• 1879 Advisors

3/25/20 Market Notes

Stocks had their best day since 1933, as the Dow Jones Industrial Average rose 2,112 points or 11.37% on Tuesday. The S&P 500 and NASDAQ also had impressive gains, rising 9.38% and 8.12% respectively. Optimism that Republicans and Democrats could put their differences aside to agree on a massive stimulus bill, which they did late last night, was the primary reason for the rally. Five of the eleven sectors comprising the S&P rose more than 10%, led by the Energy sector which climbed 16.31%. The Consumer Staples sector, which has been one of the best performers during the sharp declines rose the least, gaining 4.84%. The Ten Year Treasury yield rose to 0.818%, as the U.S. dollar was mixed against major currencies. Oil prices gained about 1 ½%, while gold prices soared more than 6% to $1,665 per ounce. Asian bourses are mostly higher, while their European counterparts are mixed. Did Tuesday’s sharp rally signal a market bottom or change in sentiment, most likely not, as we expect some shocks to investors as March economic data begins to come to light. Yesterday’s Markit Manufacturing PMI was only slightly below forecasts, but the Service PMI report fell well short of expectations. Friday’s March Consumer Sentiment number will provide some insights, although the data won’t reflect the full impact of social distancing and quarantines. Earnings from companies like Lulu Lemon, due out on Thursday, will be interesting as it will give market participants the opportunity to listen to the companies forecast for the remainder of the year. The brunt of March Data will come next week, and will very much impact market direction. Moreover, while we expect markets to bottom well before the pandemic hits its peak, we believe that could still be several weeks away, as cases in New York City and other large metropolises are still rising exponentially. In spite of all this, it is clear that many great companies have seen their stock values plummet to very inexpensive levels, creating significant buying opportunities.
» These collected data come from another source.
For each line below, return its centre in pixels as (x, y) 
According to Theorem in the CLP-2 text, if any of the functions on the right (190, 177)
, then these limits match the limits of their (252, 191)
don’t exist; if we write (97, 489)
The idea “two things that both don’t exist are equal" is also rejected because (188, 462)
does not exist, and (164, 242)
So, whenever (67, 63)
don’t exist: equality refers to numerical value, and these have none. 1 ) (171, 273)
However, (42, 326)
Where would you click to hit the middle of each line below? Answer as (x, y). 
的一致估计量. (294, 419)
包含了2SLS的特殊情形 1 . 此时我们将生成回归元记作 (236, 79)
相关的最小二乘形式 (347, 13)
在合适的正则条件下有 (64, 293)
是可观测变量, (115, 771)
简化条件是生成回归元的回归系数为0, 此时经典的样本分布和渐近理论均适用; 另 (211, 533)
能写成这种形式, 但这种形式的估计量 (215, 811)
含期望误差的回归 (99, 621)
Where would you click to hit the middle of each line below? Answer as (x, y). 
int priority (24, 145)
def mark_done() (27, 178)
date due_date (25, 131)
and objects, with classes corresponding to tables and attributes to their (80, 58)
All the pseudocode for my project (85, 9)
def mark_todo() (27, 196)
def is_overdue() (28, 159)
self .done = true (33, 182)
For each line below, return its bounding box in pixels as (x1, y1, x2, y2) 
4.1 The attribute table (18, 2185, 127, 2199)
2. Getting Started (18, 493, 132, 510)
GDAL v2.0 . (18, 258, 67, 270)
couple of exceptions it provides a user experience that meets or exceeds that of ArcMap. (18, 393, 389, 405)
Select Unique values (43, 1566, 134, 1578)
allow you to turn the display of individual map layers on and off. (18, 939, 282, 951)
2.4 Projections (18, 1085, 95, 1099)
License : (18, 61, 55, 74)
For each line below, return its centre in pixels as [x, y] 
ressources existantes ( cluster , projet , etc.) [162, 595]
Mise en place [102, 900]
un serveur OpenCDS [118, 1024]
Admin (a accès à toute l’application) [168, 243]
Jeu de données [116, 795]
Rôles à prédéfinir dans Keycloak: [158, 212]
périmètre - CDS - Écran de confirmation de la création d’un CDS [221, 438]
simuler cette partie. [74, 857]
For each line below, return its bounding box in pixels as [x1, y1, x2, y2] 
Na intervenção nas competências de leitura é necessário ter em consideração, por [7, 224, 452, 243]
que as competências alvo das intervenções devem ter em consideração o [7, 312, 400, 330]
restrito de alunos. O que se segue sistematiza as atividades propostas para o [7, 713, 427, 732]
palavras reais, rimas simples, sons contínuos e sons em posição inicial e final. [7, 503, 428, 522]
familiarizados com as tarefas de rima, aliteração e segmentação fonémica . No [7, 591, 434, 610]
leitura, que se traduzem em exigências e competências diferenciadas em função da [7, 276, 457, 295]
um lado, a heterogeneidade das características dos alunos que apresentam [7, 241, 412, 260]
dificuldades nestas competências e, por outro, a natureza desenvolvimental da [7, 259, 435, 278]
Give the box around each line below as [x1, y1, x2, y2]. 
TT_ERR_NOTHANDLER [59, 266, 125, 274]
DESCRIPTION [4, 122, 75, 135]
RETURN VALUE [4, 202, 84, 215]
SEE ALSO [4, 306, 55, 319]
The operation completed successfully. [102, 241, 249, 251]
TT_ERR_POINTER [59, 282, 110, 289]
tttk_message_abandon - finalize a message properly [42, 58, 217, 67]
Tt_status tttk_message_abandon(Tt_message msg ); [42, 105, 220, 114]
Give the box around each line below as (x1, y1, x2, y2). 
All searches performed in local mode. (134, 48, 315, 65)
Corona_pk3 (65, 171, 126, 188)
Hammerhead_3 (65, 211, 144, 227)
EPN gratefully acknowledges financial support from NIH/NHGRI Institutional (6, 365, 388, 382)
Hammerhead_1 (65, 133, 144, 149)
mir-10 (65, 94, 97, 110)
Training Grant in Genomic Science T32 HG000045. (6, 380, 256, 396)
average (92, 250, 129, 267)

Our investment committee continues to work diligently to identify those stocks that have the greatest downside risks, many of which we have already reduced position size or sold out of all together, as well as identify those companies that appear to be most attractive and are expected to outperform their peers over the coming 12 to 18 months.


1879 Advisors

Disclosures: This market commentary is written by the 1879 Advisors(® and represents the views of 1879 Advisors®. This commentary is not investment advice and should not be used as a basis to make investment decisions. Please consult with your registered investment advisor before making any investment decisions.